Thinking back to the accident, he had a surge of paranoia. Perhaps one of the others had found him and failed. If the others where searching for him, not only did he have to contend with finding out more about the people behind it as well as these others, but he also had to worry about surviving. Despite himself he felt a rush of adrenaline. This was exciting, he’d never had a challenge like this before, a puzzle so complex and multi-faceted. He took a breath and entered the first name on the list into a search engine.

Michelle Sanchez

It came back with over five million results. Many of them were no doubt for the same person, but even so, after doing some basic filtering to remove duplicates (which could take a very long time indeed) he’d have no guarantee of the right one. It was even possible that one or more of these people had no Internet presence whatsoever. No, Google couldn’t help him, though it did give him another piece of information - the people behind this didn’t want this to be easy, which further supported his idea that this was more of a test than some rich man’s blood sport. Out of curiosity he tried each of the other names and came back with equally dismaying results except for one.

Kamali Ncube

It was an unusual name. There were several results, but nowhere near as many as the others. Better yet, they all seemed to be related to the same person. She was an African architect, a famous one it seemed. Interesting, they aren’t afraid to target relatively high-profile people. Elias posted the other names onto an identity theft website and posted a small bounty for information on each of them. He didn’t want to get his hands dirty and there were already people out there with their fingers in government databases, no need for him to put himself at risk when he could pay someone else to. Ignoring them for now, he put his mind back to the task at hand. Kamali Ncube, the architect. Could she be one of the people he was looking for? There was only one way to be sure and that was to confront her and see what her reactions were. Ideally, he’d do it in person or at least via a camera or some kind of surveillance but that wasn’t possible. He couldn’t just leave for Africa, he had to reason to go, no excuse and even if he did, it was too dangerous. Here he had the home advantage and it was too early to give that up for so little gain.

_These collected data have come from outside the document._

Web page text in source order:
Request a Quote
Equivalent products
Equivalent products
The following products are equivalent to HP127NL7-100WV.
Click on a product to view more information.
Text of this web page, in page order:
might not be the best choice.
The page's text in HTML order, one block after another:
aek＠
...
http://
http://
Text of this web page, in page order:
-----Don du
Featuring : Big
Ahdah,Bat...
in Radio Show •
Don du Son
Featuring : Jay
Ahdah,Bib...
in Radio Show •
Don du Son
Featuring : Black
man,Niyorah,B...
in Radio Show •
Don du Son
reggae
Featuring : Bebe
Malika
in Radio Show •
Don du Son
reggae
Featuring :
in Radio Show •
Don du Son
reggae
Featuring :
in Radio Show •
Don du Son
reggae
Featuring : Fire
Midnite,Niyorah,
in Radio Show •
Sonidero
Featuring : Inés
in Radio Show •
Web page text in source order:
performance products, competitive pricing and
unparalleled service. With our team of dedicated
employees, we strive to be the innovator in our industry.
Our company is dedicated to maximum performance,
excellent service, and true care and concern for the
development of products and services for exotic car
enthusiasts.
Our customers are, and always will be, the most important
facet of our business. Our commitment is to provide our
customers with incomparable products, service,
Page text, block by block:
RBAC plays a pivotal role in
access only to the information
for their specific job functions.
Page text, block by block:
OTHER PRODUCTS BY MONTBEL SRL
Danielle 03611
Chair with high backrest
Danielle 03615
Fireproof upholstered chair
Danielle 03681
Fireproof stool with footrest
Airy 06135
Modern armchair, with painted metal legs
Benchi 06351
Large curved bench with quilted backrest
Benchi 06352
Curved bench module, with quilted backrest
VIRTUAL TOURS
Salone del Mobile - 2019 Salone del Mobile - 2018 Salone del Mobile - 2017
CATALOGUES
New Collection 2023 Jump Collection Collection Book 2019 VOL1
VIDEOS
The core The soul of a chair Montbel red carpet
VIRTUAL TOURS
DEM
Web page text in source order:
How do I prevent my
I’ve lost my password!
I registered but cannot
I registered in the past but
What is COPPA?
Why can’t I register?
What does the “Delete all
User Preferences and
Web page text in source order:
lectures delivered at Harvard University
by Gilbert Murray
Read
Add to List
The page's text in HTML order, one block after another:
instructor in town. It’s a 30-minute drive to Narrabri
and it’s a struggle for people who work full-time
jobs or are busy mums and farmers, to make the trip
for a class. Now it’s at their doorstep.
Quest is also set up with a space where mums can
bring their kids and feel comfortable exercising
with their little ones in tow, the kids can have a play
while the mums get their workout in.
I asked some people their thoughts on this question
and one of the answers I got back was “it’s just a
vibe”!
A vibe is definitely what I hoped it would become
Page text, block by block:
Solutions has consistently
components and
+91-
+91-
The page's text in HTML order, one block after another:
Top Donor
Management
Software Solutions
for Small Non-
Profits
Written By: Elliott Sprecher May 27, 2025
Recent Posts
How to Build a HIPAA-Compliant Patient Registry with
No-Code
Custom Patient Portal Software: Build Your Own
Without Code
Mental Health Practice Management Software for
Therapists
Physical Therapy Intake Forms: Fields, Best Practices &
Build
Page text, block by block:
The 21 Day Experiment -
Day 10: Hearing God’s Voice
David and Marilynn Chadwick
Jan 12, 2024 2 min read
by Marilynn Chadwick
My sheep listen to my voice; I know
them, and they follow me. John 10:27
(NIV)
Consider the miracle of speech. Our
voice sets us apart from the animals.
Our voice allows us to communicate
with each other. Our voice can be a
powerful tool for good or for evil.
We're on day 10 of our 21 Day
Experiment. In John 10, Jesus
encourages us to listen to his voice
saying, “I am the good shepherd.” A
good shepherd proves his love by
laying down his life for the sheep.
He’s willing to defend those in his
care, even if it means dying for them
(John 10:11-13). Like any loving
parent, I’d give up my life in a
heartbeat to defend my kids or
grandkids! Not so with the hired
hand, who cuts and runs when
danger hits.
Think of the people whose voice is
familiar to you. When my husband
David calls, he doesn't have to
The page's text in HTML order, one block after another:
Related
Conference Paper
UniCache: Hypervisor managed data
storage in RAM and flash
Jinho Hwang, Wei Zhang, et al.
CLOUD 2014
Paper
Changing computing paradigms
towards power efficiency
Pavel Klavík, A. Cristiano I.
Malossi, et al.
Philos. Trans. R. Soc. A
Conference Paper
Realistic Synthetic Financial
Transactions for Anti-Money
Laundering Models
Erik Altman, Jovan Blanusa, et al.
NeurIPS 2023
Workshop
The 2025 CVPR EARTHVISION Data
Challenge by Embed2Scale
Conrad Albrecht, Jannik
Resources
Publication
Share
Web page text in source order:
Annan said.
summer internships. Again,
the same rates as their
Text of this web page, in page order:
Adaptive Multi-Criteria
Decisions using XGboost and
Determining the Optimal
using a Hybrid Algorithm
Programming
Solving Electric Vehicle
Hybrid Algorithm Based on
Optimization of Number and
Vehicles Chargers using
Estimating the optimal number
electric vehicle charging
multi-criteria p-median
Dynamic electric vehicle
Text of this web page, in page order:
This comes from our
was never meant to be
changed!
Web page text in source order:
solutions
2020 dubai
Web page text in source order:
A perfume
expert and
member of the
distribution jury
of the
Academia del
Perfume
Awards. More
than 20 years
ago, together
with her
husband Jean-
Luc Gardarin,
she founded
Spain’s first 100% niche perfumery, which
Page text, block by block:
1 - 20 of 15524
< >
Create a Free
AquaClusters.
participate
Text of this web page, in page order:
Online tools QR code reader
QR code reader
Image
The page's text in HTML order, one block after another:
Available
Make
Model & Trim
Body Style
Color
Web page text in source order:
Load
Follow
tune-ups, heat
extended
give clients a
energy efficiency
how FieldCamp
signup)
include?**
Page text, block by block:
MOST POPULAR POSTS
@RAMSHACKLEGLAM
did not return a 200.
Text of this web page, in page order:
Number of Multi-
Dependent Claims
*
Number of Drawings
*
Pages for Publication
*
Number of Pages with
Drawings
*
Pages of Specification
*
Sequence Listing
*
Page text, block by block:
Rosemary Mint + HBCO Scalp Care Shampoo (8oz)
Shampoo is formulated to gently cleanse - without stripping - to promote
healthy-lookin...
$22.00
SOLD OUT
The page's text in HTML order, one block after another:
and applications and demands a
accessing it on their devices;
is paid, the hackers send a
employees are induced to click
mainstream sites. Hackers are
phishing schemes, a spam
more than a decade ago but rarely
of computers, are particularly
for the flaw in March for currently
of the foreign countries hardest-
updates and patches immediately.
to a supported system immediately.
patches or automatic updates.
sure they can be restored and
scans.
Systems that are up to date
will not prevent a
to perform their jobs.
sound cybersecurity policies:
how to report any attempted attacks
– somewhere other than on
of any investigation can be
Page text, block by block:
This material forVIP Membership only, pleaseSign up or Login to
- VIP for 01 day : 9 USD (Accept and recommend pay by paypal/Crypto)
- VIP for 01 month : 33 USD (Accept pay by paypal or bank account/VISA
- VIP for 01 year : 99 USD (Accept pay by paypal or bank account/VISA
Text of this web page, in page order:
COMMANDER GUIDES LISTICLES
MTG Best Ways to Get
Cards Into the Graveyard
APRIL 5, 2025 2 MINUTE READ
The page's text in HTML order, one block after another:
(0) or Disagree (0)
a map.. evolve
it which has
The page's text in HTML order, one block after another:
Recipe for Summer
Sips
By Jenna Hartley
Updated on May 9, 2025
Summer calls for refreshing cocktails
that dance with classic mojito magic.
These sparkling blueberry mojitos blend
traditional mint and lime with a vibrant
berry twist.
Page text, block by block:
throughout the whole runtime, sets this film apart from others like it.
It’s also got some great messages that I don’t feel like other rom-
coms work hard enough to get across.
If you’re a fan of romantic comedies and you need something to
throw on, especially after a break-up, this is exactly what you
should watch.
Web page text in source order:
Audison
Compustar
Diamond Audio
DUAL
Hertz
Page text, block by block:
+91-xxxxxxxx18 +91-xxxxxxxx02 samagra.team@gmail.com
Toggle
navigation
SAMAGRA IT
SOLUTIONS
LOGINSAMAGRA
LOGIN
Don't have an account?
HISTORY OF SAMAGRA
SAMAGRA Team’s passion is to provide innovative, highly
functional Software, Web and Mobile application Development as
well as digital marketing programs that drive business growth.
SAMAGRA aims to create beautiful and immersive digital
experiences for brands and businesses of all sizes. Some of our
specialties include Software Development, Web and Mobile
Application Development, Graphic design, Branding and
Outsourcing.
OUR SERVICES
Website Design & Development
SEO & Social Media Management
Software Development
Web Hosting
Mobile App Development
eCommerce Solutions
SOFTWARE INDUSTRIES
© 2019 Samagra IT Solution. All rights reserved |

It didn’t take him long to find out the number of the office where this Kamali Ncube worked. Using a skype account on someone else’s computer he had taken control of, he routed a call to Murundi Designs. At first, all he heard was an automated message in a language he didn’t understand but he held the line and eventually another automated message played in heavily accented English. He listened and then put the phone down.

He had barely been able to understand what the message had said but after thinking about it he worked out it was telling him that it was outside office hours but if he knew what extension he wanted he should dial it and leave a voice message. Of course, he should have thought about the time difference, it was a rookie mistake to make and he chided himself for letting his excitement make him careless. He had no idea what extension he would need but it was clear he wouldn’t be getting through to Kamali without having to go via a receptionist unless he found it. He didn’t like the idea of having to talk to anyone, even through a voice distorter on his computer. He set himself a deadline. Find her extension code before her office opened or make the call. He had to know if things were really what they appeared to be and with people potentially out to murder him, he couldn’t waste time.